- _WORK REQUIRED_
The span to repeat in the listing below runs from the line containing "Web page text" to the line containing "CZERWIEC 2020", inclusive. Repeat it exactly, and only it.

- _RECORDS TO PROCESS_
• • • •

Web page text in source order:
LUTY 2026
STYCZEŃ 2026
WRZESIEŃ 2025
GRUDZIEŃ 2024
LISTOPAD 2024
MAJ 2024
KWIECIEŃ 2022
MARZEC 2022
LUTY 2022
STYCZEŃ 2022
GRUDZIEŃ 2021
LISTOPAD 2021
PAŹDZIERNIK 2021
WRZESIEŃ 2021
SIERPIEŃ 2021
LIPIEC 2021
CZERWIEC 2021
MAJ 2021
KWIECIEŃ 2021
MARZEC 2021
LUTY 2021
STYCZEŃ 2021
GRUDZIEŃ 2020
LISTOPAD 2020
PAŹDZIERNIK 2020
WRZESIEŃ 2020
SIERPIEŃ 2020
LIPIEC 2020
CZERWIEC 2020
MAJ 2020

• • • •

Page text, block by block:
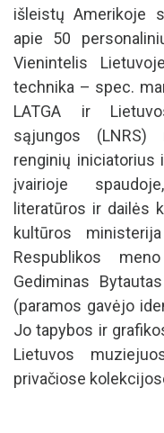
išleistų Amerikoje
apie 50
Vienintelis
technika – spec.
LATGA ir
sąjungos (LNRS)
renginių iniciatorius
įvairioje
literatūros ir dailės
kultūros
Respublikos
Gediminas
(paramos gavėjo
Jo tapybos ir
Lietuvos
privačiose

• • • •

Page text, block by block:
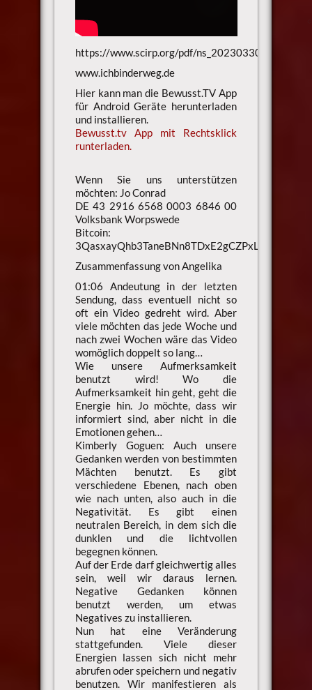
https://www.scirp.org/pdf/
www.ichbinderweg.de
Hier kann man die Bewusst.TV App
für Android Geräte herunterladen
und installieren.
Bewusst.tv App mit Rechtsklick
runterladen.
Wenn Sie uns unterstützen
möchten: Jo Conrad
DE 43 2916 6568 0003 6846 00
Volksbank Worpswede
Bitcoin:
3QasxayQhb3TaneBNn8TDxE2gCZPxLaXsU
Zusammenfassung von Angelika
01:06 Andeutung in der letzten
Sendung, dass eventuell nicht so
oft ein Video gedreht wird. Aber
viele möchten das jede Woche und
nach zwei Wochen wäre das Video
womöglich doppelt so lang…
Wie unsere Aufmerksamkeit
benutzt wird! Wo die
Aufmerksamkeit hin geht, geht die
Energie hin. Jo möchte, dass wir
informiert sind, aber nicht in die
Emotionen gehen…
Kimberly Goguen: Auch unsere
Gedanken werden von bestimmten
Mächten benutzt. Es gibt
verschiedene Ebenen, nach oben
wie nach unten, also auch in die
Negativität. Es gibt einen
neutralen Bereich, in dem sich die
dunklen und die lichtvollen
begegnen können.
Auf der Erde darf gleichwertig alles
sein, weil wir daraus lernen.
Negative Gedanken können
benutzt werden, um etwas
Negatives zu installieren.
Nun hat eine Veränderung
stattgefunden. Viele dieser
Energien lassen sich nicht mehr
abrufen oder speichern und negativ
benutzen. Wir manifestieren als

• • • •

- _ANSWER TO THIS TASK_
Web page text in source order:
LUTY 2026
STYCZEŃ 2026
WRZESIEŃ 2025
GRUDZIEŃ 2024
LISTOPAD 2024
MAJ 2024
KWIECIEŃ 2022
MARZEC 2022
LUTY 2022
STYCZEŃ 2022
GRUDZIEŃ 2021
LISTOPAD 2021
PAŹDZIERNIK 2021
WRZESIEŃ 2021
SIERPIEŃ 2021
LIPIEC 2021
CZERWIEC 2021
MAJ 2021
KWIECIEŃ 2021
MARZEC 2021
LUTY 2021
STYCZEŃ 2021
GRUDZIEŃ 2020
LISTOPAD 2020
PAŹDZIERNIK 2020
WRZESIEŃ 2020
SIERPIEŃ 2020
LIPIEC 2020
CZERWIEC 2020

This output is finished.